As shown in figure 2, the residual plots indicated homoscedasticity, meaning that the variance or spread of the residuals—the differences between observed and predicted values—is consistent across all values of the independent variables. This consistency, coupled with only minor deviations from normality observed particularly in the tails (Fig. 2D), suggests that the model was well-fitted with no significant issues in residual behavior. Figures 2A and 2B further demonstrate that the residuals were generally randomly scattered around zero, reinforcing the overall robustness of the regression model and confirming its ability to provide reliable predictions across various conditions.

Figure 3: Interaction plots for standardized fluorescence as a function of different predictors: tryptone, maltodextrin (MD), yeast extract, and Mg-glutamate. Each plot illustrates the effect of one predictor at varying levels of the others. Black, red, and green lines represent different concentrations of: A - tryptone (0.8%, 1.65%, and 2.5%), B - MD (30 mg/mL, 40 mg/mL, and 50 mg/mL), C - yeast extract (0.8%, 1.55%, and 2.3%), and D - Mg-glutamate (4.5 mM, 7.25 mM, and 10 mM). The plots demonstrate how changing these concentrations affects the standardized fluorescence and highlight key interactions between the variables.

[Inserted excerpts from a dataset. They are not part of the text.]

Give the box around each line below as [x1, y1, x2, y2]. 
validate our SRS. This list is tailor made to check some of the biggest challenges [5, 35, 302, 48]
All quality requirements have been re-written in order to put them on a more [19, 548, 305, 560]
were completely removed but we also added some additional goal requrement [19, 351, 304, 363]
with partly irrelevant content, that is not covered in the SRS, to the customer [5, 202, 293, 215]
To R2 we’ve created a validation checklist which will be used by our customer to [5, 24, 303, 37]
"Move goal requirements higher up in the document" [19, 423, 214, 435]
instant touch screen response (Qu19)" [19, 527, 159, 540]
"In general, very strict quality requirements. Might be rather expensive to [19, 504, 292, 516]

Both tryptone and yeast extract had a negative effect on standardized fluorescence across all tested ranges, with lower concentrations (ideally below 1 %) providing better results (Fig. 3A and C). Maltodextrin exhibited a similar trend, where the lowest concentration (30 mg/mL) was found to be optimal (Fig. 3B). In contrast, higher concentrations of magnesium glutamate led to improved standardized fluorescence (Fig. 3D). However, at a maltodextrin concentration of 30 mg/mL, changes in magnesium glutamate levels showed no significant effect on fluorescence variation. The contour and surface plots further confirm that reducing tryptone and yeast extract concentrations brings the system closer to the optimal fitness space for peak performance.

Figure 4: Surface plot of standardized fluorescence as a function of tryptone and yeast extract concentrations, with maltodextrin (MD) held at 40 mg/mL and magnesium glutamate (Mg) held at 7.25 mM. The plot demonstrates that lower concentrations of both tryptone and yeast extract result in higher standardized fluorescence, supporting the conclusion that reduced levels of these components lead to better performance in the energy buffer system.

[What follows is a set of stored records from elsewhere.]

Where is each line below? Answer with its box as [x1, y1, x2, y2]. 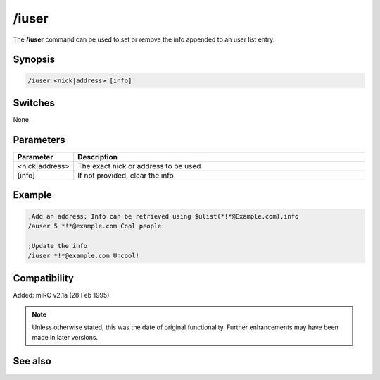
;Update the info [27, 242, 88, 250]
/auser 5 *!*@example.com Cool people [27, 222, 162, 230]
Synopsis [13, 54, 56, 66]
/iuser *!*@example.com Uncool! [27, 252, 140, 260]
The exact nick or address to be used [77, 161, 201, 171]
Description [77, 152, 118, 161]
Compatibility [13, 272, 74, 284]
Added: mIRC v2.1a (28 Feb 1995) [13, 290, 110, 299]

Figure 5: Contour plot of standardized fluorescence as a function of tryptone and yeast extract concentrations, with maltodextrin (MD) held at 40 mg/mL and magnesium glutamate (Mg) held at 7.25 mM. The color gradient indicates the standardized fluorescence levels, with red representing lower values and blue representing higher values. The plot shows that reducing the concentrations of both tryptone and yeast extract leads to higher fluorescence, supporting the conclusion that lower concentrations of these components are beneficial for optimal performance.

2. The second Central Composite Design (CCD)

Since yeast extract and tryptone both serve as amino acid sources [3] and they might be acting as confounding variables, a simplification of the design was carried out by using yeast extract as the sole source of amino acids. This decision was based on the significance analysis, which indicated that yeast extract had a greater impact on the results compared to tryptone. Additionally, it was hypothesized that using a single amino acid source could enhance the model's predictive capability and improve the regression model's fit. The explored fitness space was shifted according to the optimization function of the first CCD where less concentration of yeast extract was preferred and a low concentration of MD of about 20 mg/mL. For the Mg-glutamate, the range was narrowed down to include the optimized value as far as possible to refine the quality of the design to reach the peak of optimization.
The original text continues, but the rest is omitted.